AMAuT：一种灵活高效、从零开始训练的多视角音频Transformer框架 (AMAuT: A Flexible and Efficient Multiview Audio Transformer Framework Trained from Scratch)

from arxiv, Updating note: 1. CLS+TAL is the distill token from DeiT rather than the alternative class token. Adjust the content to clarify it. 2. Figure 4 presents an error sequence of figures (a) and (b). 3. Remove an unrelated citation about the VS set. 4. A missing citation in section 4.4 (SSAST [19] here is not a correct citation)

Recent foundational models, SSAST, EAT, HuBERT, Qwen-Audio, and Audio Flamingo, achieve top-tier results across standard audio benchmarks but are limited by fixed input rates and durations, hindering their reusability. This paper introduces the Augmentation-driven Multiview Audio Transformer (AMAuT), a training-from-scratch framework that eliminates the dependency on pre-trained weights while supporting arbitrary sample rates and audio lengths. AMAuT integrates four key components: (1) augmentation-driven multiview learning for robustness, (2) a conv1 + conv7 + conv1 one-dimensional CNN bottleneck for stable temporal encoding, (3) dual CLS + TAL tokens for bidirectional context representation, and (4) test-time adaptation/augmentation (TTA^2) to improve inference reliability. Experiments on five public benchmarks, AudioMNIST, SpeechCommands V1 & V2, VocalSound, and CochlScene, show that AMAuT achieves accuracies up to 99.8% while consuming less than 3% of the GPU hours required by comparable pre-trained models. Thus, AMAuT presents a highly efficient and flexible alternative to large pre-trained models, making state-of-the-art audio classification accessible in computationally constrained settings.

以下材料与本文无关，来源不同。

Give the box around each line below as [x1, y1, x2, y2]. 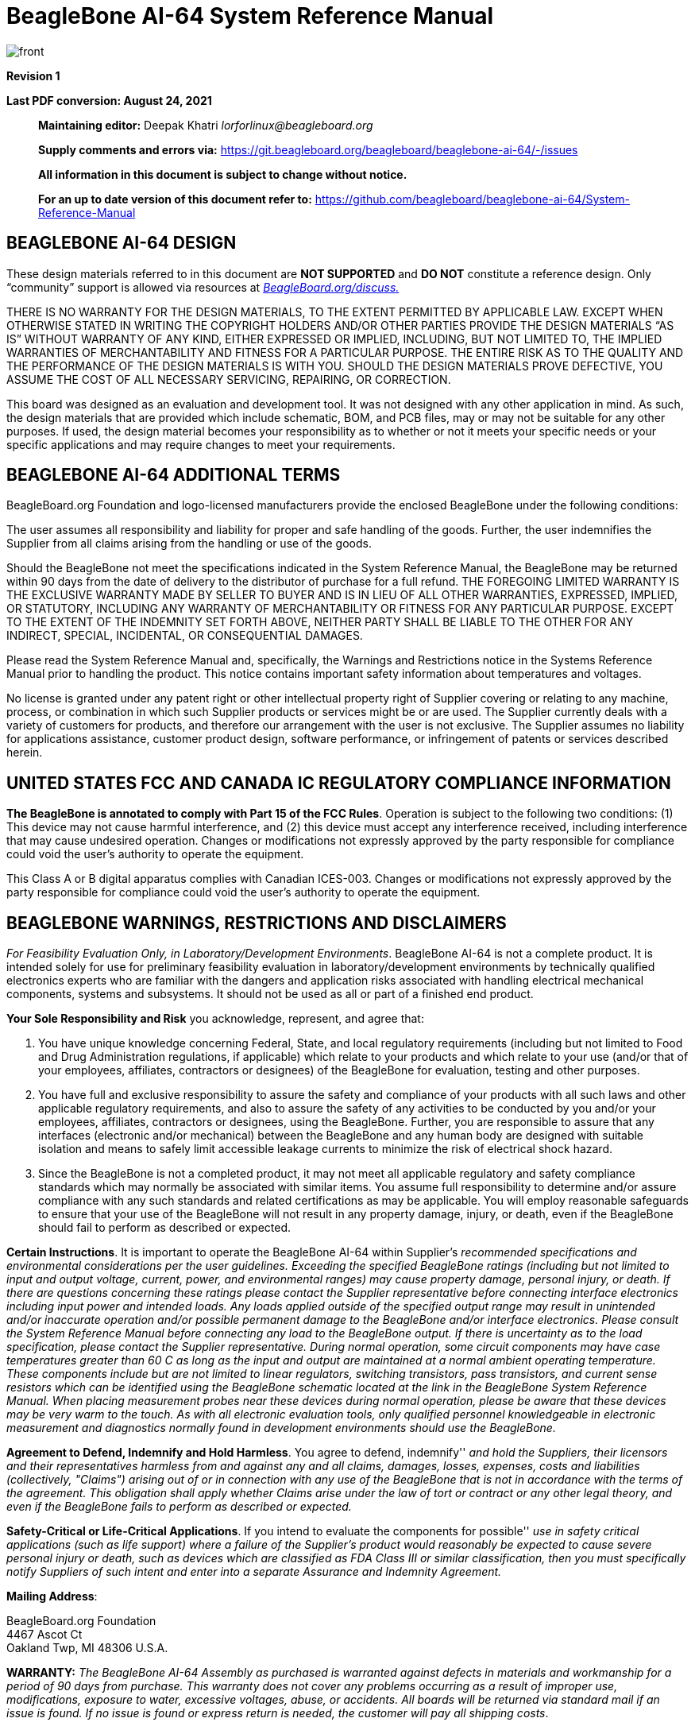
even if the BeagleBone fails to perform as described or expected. [6, 1500, 352, 1514]
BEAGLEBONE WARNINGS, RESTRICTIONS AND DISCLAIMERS [6, 912, 507, 933]
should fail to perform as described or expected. [38, 1221, 292, 1235]
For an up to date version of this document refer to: [38, 192, 312, 206]
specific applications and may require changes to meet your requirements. [6, 437, 396, 451]
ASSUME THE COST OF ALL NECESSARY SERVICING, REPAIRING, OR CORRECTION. [6, 372, 451, 386]
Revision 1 [6, 68, 60, 83]
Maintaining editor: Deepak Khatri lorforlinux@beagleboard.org [38, 118, 373, 132]

翻译：近期的基础模型，如SSAST、EAT、HuBERT、Qwen-Audio和Audio Flamingo，在标准音频基准测试中取得了顶尖性能，但受限于固定的输入采样率和时长，影响了其复用性。本文提出增强驱动的多视角音频Transformer（AMAuT），这是一种从零开始训练的框架，无需依赖预训练权重，同时支持任意采样率和音频长度。AMAuT整合了四个关键组件：（1）用于鲁棒性的增强驱动多视角学习；（2）用于稳定时序编码的conv1 + conv7 + conv1一维CNN瓶颈结构；（3）用于双向上下文表示的双CLS + TAL令牌；（4）用于提升推理可靠性的测试时自适应/增强（TTA^2）。在五个公开基准测试（AudioMNIST、SpeechCommands V1 & V2、VocalSound和CochlScene）上的实验表明，AMAuT实现了高达99.8%的准确率，同时消耗的GPU时数不到同类预训练模型的3%。因此，AMAuT为大型预训练模型提供了一种高效灵活的替代方案，使得在计算资源受限的环境中也能实现最先进的音频分类。